Of the $887.4 million owed to Sino-Forest subsidiaries incorporated in the British Virgin Islands from authorized intermediaries, approximately $504.8 million is owed by three firms that have been deregistered.
Sino-Forest, operating under Canadian court supervised restructuring, said Tuesday it believes that the deregistrations were improper under Chinese law.
"The company intends to take all steps necessary to collect receivables owing to it, and to enforce its rights against persons and entities responsible for the deregistrations," Sino-Forest said in a statement.
"In addition, as part of its efforts to collect receivables, the company is closely monitoring the registrations and status of its counterparties."
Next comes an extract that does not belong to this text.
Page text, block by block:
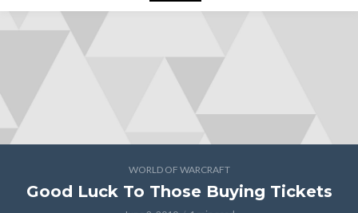
WORLD OF WARCRAFT
Good Luck To Those Buying Tickets

Meanwhile, of the $126.2 million owed to other BVI subsidiaries from certain Chinese and BVI corporate customers, approximately $63.8 million is owed by six Chinese corporate customers that have been deregistered.
One of these six companies also is one of the three authorized intermediaries that deregistered.
Sino-Forest had used authorized intermediaries that acted as sales agents for the company in China as part of a complicated business model due to restrictions on foreign companies.
After the restrictions were relaxed, the company set up wholly foreign-owned enterprise subsidiaries in China.
As at March 30, a total of $79.6 million is also owed to wholly owned foreign enterprise subsidiaries of Sino-Forest.
Once the most valuable forestry company on the Toronto Stock Exchange, Sino-Forest was accused of fraud last year by short seller Muddy Waters Research.
Sino-Forest and several former executives have since also been accused of lying to investors and attempting to mislead investigators by the Ontario Securities Commission.
In July, the company said that it was going ahead with a restructuring that will see its creditors acquire the company's assets.